A Lei Federal nº 10.165, de 27 de dezembro de 2000 instituiu (i) Cadastramento Técnico Federal das Atividades Potencialmente Poluidoras ou Utilizadoras de Recursos Ambientais, (ii) Relatório das Atividades exercidas no ano anterior, e (iii) Taxa de Controle e Fiscalização Ambiental – TCFA, havendo ainda determinações a esse respeito pela Instrução Normativa nº 31, de dezembro de 2009.

A finalidade de tais medidas é controlar e registrar todas as atividades industriais e/ou que utilizam produtos e subprodutos da fauna e flora.

Assim, anualmente todas as empresas com atividades consideradas potencialmente poluidoras e/ou utilizadoras de recursos naturais (indicação de acordo com o CNAE) têm até 31 de março para obter/renovar o Certificado de Registro no Cadastro Técnico Federal das Atividades Potencialmente Poluidoras, bem como apresentar o Relatório das Atividades referente ao ano de 2015, junto ao IBAMA.

Ressaltamos, contudo, que referido Certificado, com validade de 01 (um) ano, somente será emitido caso a empresa esteja regular perante o órgão, ou seja, tenha apresentado o Relatório de Atividades do ano anterior, e que não tenha nenhuma pendência no pagamento da TCFA.

Em 2014, a Instrução Normativa nº 03 de 2014, trouxe alterações no cadastro e no relatório de atividades (RAPP – Relatório Anual de Atividades Potencialmente Poluidoras e Utilizadoras de Recursos Ambientais).

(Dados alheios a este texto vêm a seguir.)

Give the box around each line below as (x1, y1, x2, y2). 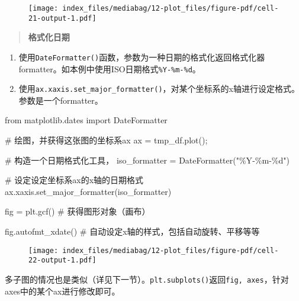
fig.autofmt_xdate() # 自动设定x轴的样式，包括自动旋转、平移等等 (5, 225, 260, 238)
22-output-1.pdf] (28, 256, 97, 265)
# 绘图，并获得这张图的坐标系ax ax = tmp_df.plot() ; (5, 134, 208, 146)
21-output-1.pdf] (28, 14, 97, 23)
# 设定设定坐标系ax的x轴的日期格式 (5, 174, 144, 186)
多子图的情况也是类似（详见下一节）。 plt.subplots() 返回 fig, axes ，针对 (5, 273, 289, 285)
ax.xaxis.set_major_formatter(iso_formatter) (5, 185, 172, 197)
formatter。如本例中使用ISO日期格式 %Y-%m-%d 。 (18, 62, 201, 75)
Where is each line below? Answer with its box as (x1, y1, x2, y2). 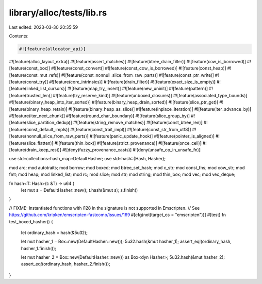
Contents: (9, 33, 29, 39)
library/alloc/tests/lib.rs (9, 7, 107, 18)
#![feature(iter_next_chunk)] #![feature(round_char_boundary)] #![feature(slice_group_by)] (9, 113, 190, 119)
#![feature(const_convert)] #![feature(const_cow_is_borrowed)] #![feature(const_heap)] (51, 66, 227, 71)
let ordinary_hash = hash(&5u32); (21, 230, 88, 235)
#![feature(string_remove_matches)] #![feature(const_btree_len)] (73, 119, 203, 126)
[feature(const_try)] (9, 79, 49, 85)
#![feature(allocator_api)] (19, 46, 86, 51)

As atividades foram divididas em Cadastro Técnico Federal de Atividades Potencialmente Poluidoras (CTF/APP) e Cadastro Técnico Federal de Atividades e Instrumentos de Defesa Ambiental (CTF/AIDA). Importante indicar a necessidade de inclusão de todas as atividades realizadas pela empresa, ainda que seja uma atividade secundária inerente a atividade principal.

Mais recentemente, através da Portaria Interministerial nº 812, de 29 de setembro de 2015, do Ministério da Fazenda e Ministério do Meio Ambiente, atualizou monetariamente os preços dos serviços e produtos e a Taxa de Controle e Fiscalização Ambiental – TCFA do IBAMA, estabelecidos pelos anexos da Lei nº 6.938/1981.

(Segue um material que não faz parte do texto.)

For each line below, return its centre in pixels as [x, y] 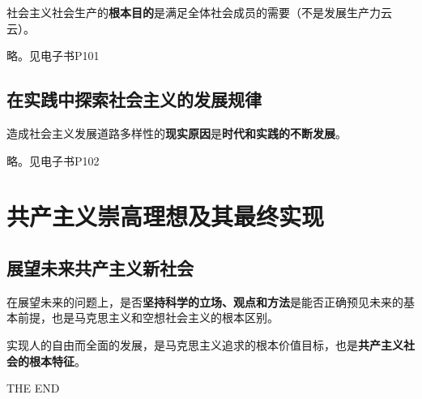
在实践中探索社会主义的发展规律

Tal alteração de valor representa uma atualização de 158% em relação ao que era cobrado. Veja na tabela comparativa abaixo:

O potencial poluidor é definido de acordo com o porte da empresa, variando conforme a receita bruta anual da empresa: Microempresa: até R$ 360.000,00/ Pequeno Porte: de R$360.001,00 até R$ 3.000.600,00/ Médio Porte: de R$ 3.000.601,00 até R$ 12.000.000,00/ Grande Porte: superior a R$ 12.000.000,00.

Eventualmente, existe a possibilidade de uma discussão judicial sobre o aumento da TCFA, tendo em vista a tese de que o estado renunciou ao direito de atualizar monetariamente os valores ao longo dos anos e o aumento de 158% agora seria abusivo.

Caso não haja qualquer discussão judicial em relação a TCFA, a taxa deverá ser paga, trimestralmente.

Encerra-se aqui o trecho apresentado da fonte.